Selected output from our model, the model's loss and accuracy over 20 epoch.

Challenges

Preprocessing

The phrases and input sequences are of variable length, which is hard for the LSTM model to handle. We decided to preprocess the target labels used as input to include padding, start pointer, and end pointer characters and turn this problem into a Sequence to Sequence (seq2seq) LSTM solution.

Dealing with such a large data set

The vast size of the dataset (i.e. 189GB) made it impossible to load it all into memory during training. To overcome this, we used mini-batch training with sixty-four training examples for each batch.

Kaggle Limitations

To overcome the storage issue of downloading the entire dataset onto our personal computers, we used Kaggle notebooks, which had some limitations. Namely, the notebook would not cache the session and automatically deactivate idle sessions, which made it time consuming to rerun.

Also, sharing our notebooks with one another was incredibly difficult on this platform. The site does not utilize git, so we were forced to constantly fork each other's notebooks, manually copying over code from other versions.

Sequence to Sequence Learning

To translate sign language to text, we used sequence to sequence learning, which is used to output sequences of varying lengths, something normally used in NLP language translation problems. In a sequence to sequence model the neural network consists of an encoding layer which takes the input and processes it, and the decoding layer which takes in the output from the encoding layer and generates the output sequence-by-sequence. Transformer models usually have superior performance and training time.
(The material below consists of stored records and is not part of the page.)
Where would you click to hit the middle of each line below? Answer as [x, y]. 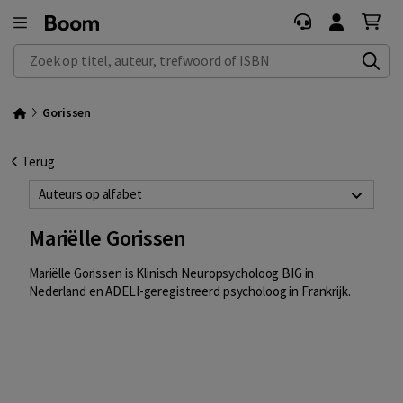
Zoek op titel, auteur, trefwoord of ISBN [125, 54]
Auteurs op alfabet [90, 194]
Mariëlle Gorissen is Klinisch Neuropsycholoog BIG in [172, 273]
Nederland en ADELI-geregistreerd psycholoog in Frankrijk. [190, 291]
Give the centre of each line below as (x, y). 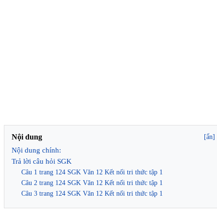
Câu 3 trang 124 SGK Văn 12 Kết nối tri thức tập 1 (92, 193)
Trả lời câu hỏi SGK (42, 161)
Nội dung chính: (37, 150)
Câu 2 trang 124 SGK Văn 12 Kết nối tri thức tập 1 (92, 183)
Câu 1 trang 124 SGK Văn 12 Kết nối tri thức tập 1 (92, 172)

However, we wanted to approach the problem in way not already attempted in the competition, so we used a Long Short Term Memory Model (LSTM). While not as sophisticated as a Transformer, it is not affected by vanishing or exploding gradients like 'vanilla' RNN. However it does have some disadvantages in relation to transformers. The encoder-decoder architecture of LSTMs requires sequential computation, leading to slower training and inference times, especially for longer sequences.
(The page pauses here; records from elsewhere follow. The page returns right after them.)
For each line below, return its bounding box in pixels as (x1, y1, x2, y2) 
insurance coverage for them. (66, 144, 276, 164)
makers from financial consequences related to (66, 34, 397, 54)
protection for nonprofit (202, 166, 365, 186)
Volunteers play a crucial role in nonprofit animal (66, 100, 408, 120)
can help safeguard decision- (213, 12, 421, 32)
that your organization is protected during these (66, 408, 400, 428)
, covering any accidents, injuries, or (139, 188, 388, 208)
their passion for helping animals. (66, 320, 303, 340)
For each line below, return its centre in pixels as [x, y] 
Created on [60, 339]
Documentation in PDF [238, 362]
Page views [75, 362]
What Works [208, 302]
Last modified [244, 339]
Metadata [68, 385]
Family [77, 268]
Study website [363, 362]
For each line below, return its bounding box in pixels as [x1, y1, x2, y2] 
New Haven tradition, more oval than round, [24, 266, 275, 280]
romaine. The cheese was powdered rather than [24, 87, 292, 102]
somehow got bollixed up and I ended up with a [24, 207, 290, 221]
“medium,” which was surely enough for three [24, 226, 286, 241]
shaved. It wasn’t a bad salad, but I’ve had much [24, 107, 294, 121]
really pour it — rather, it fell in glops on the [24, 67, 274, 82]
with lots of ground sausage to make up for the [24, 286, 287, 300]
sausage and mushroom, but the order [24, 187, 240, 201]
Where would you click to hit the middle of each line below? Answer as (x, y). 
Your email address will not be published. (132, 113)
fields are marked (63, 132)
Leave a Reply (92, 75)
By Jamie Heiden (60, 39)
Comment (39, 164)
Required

Also, the “attention mechanisms” present in Transformer models allow the model to focus on specific parts of the input sequence while generating each element of the output sequence. LSTMs lack this built-in attention mechanism, meaning they may not be as effective at selectively attending to relevant parts of the input during decoding.

Levenshtein Distance

Levenshtein Distance is a metric used to quantify the difference or similarity between two strings by measuring the minimum number of "edit operations" needed to transform one string to another.While the calculation of the Levenshtein distance from two strings or from two tensors are straightforward, applying the Levenshtein distance as a custom metric in a Keras API proves challenging.

Future Work

One of the most important aspects that we fell short with was getting the Levenshtien Metric to work with our model. This would have allowed a much higher accuracy rate, improving our model overall.

We also feel that a more complicated architecture, perhaps one with more layers, would help us create a better model and increase performance. We were able to create the model in the end, but we didn’t have the time to tweak and perfect it.

Conclusion

Overall we were successful in understanding this sophisticated data set and preprocessing the input to be applied into an LTSM model. In addition, the model is able to recognition some patterns such as the length of the signed phrase, letters or numbers, etc. The model also seems to perform equally on the training set and the validation set with negligible overfitting. Last but not least, we learned how to handle a large and rich data set using tf.data.TFRecordDataset batching and caching pipeline.

On the other hand, the model still has some major issues that did not meet the original use cases we proposed, i.e. to translate ASL hand and pose coordinates to meaningful English phrases, e.g. "3 creekhouse." Nevertheless, the model may be repurposed for use cases such as classifying whether the signs convey an alphabetic character or a number or a phone number or url. Also, since the model is confused between similar signs such as 5 and w, we believe with more data and more sophisticated architecture, it will be able to make more accurate predictions.